▸ **Goal of the exercise**:
Quote only the span from the first line of the entries to the line containing "Series: Bilateral test", both ends kept. Leave every picture out.

▸ **Records provided**:
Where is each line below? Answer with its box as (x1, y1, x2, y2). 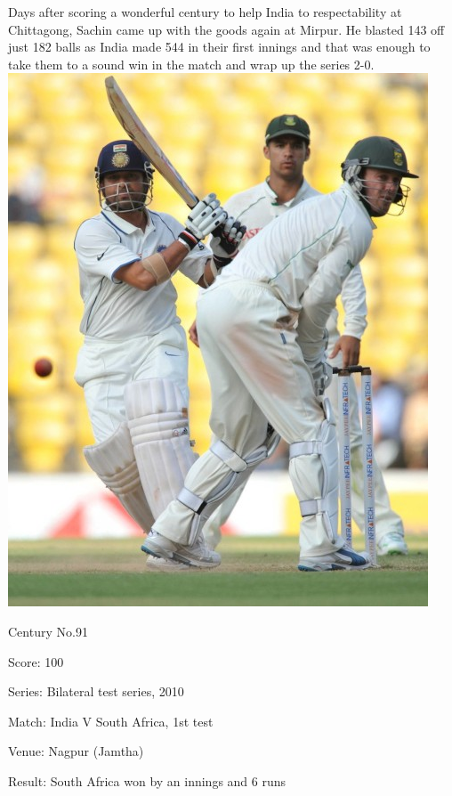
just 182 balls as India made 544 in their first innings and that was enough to (8, 37, 431, 56)
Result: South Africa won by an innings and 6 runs (8, 771, 287, 790)
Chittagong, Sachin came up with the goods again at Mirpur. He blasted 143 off (8, 20, 445, 38)
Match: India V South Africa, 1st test (8, 711, 214, 730)
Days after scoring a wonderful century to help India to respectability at (8, 3, 402, 20)
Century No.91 (8, 621, 88, 640)
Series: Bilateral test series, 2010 (8, 682, 184, 701)
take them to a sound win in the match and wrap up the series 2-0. (8, 54, 375, 73)
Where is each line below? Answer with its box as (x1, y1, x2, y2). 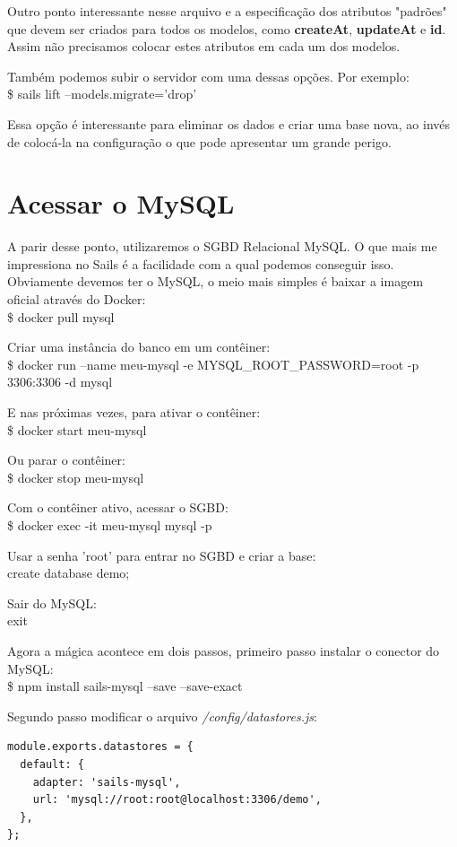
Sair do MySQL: (7, 593, 97, 612)
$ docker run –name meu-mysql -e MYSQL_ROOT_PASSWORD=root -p (7, 354, 419, 373)
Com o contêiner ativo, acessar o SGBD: (7, 498, 228, 517)
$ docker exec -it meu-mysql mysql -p (7, 516, 212, 534)
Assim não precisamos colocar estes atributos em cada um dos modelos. (7, 37, 401, 56)
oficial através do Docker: (7, 290, 146, 309)
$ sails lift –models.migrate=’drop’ (7, 84, 197, 103)
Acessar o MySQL (7, 185, 235, 222)
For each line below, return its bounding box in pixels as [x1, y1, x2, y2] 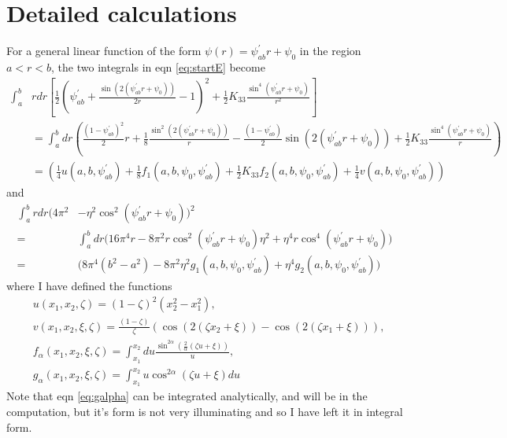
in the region [299, 42, 361, 59]
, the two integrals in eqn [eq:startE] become [51, 58, 265, 75]
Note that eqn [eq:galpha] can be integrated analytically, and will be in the [6, 388, 368, 404]
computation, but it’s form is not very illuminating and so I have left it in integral [6, 403, 403, 419]
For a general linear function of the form [6, 42, 202, 59]
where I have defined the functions [6, 278, 172, 294]
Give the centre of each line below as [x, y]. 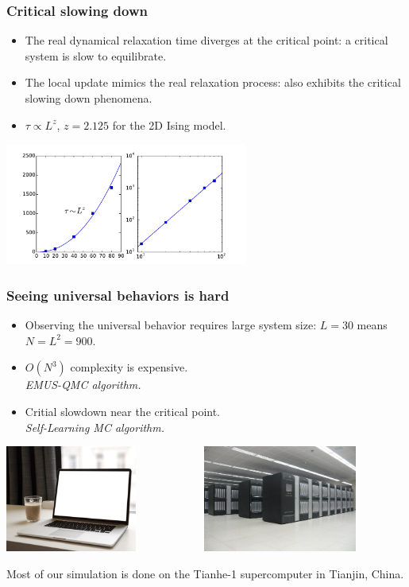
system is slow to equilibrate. [96, 55]
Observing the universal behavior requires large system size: [171, 325]
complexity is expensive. [129, 367]
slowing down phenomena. [89, 98]
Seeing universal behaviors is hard [118, 295]
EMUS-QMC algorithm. [83, 385]
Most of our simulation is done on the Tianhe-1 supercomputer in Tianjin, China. [205, 574]
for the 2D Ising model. [169, 124]
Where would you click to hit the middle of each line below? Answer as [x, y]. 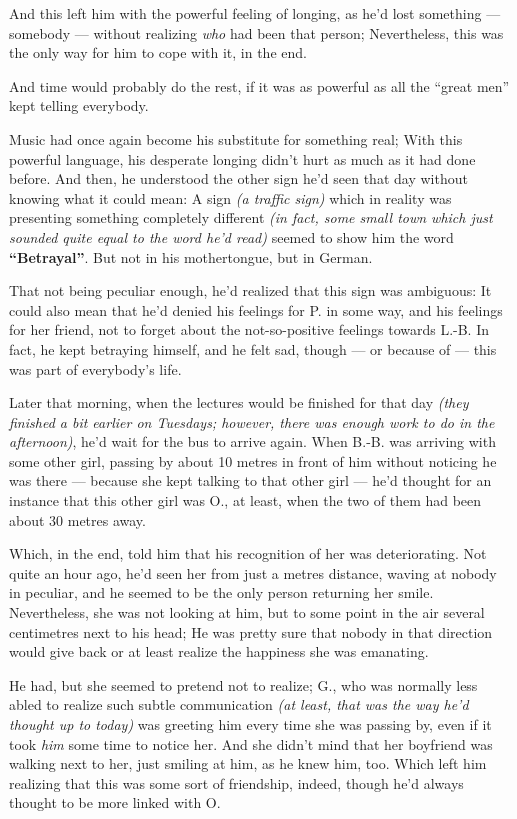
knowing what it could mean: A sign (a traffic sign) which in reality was [230, 197]
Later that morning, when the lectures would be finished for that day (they [239, 402]
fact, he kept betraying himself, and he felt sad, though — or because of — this [253, 348]
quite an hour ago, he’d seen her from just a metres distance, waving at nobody [253, 572]
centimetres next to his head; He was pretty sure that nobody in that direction [251, 631]
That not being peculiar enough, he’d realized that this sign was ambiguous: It [250, 290]
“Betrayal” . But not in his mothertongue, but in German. [191, 256]
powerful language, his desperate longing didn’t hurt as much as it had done [242, 158]
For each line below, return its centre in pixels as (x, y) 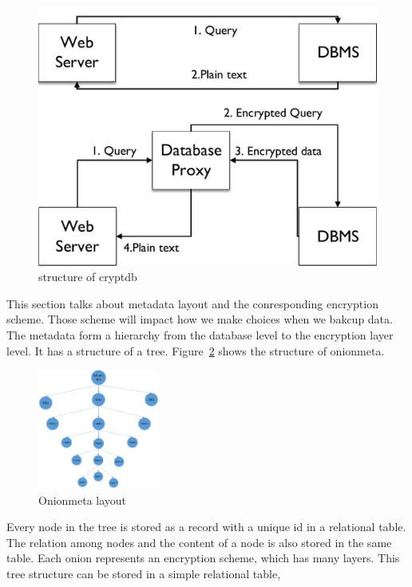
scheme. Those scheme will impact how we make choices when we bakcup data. (200, 319)
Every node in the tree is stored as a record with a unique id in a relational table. (206, 527)
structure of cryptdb (88, 277)
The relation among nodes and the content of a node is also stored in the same (199, 542)
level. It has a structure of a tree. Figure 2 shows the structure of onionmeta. (196, 350)
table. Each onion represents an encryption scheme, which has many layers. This (203, 558)
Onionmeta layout (83, 500)
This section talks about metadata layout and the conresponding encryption (192, 303)
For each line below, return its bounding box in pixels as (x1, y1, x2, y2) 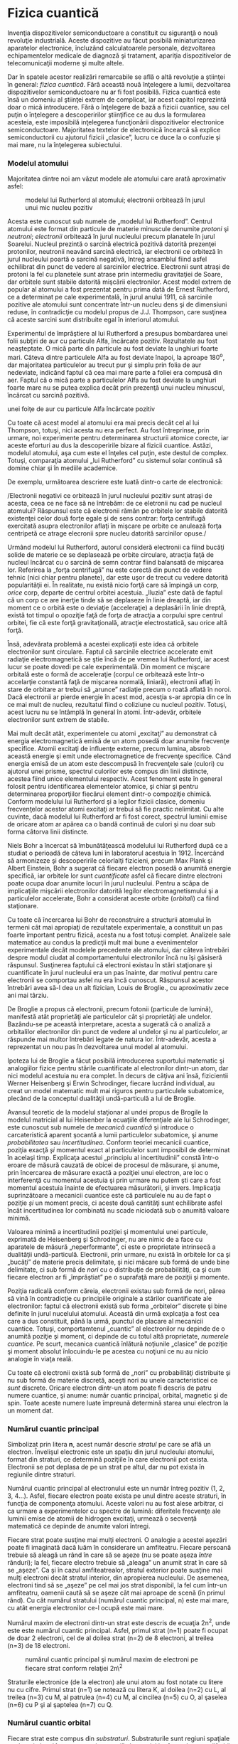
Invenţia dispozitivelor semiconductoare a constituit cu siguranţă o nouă (7, 28, 218, 37)
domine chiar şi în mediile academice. (7, 464, 118, 472)
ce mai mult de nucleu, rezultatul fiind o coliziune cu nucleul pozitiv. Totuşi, (7, 700, 227, 708)
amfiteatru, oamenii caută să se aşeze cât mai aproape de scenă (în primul (7, 1588, 226, 1597)
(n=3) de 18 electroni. (7, 1641, 70, 1649)
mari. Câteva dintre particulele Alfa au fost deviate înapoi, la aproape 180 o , (7, 352, 225, 361)
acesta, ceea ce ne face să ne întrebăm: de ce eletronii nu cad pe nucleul (7, 499, 222, 507)
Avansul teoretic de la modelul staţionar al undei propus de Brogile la (7, 1107, 208, 1116)
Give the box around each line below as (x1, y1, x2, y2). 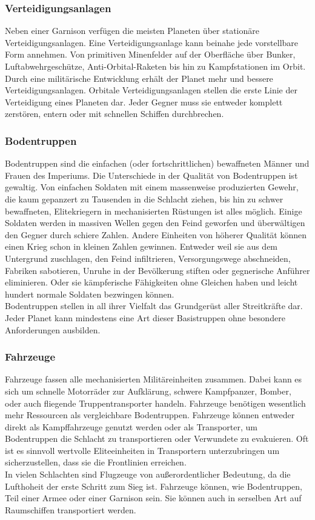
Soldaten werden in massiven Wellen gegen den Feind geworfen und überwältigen (5, 216, 305, 229)
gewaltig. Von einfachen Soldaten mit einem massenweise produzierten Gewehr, (5, 181, 299, 193)
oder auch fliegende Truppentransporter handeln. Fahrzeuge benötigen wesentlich (5, 396, 306, 409)
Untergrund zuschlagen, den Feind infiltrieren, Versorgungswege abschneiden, (5, 252, 291, 264)
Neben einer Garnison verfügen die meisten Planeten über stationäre (5, 24, 259, 37)
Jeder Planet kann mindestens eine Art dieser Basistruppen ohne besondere (5, 311, 285, 324)
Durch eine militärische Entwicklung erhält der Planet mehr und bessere (5, 72, 273, 84)
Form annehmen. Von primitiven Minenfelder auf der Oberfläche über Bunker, (5, 48, 296, 61)
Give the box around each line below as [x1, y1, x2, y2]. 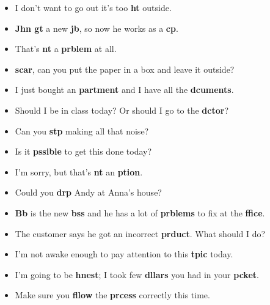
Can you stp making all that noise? [15, 124, 149, 137]
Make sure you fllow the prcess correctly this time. [15, 288, 210, 301]
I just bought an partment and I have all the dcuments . [15, 83, 234, 96]
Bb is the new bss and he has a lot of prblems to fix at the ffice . [15, 206, 265, 219]
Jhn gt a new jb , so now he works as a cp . [15, 21, 178, 34]
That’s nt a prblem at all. [15, 42, 117, 55]
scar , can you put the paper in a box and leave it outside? [15, 62, 235, 75]
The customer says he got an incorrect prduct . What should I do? [15, 227, 266, 240]

▸ **Response**:
Where is each line below? Answer with its box as (x1, y1, x2, y2). 
just 182 balls as India made 544 in their first innings and that was enough to (8, 37, 431, 56)
Result: South Africa won by an innings and 6 runs (8, 771, 287, 790)
Chittagong, Sachin came up with the goods again at Mirpur. He blasted 143 off (8, 20, 445, 38)
Match: India V South Africa, 1st test (8, 711, 214, 730)
Days after scoring a wonderful century to help India to respectability at (8, 3, 402, 20)
Century No.91 (8, 621, 88, 640)
Series: Bilateral test series, 2010 (8, 682, 184, 701)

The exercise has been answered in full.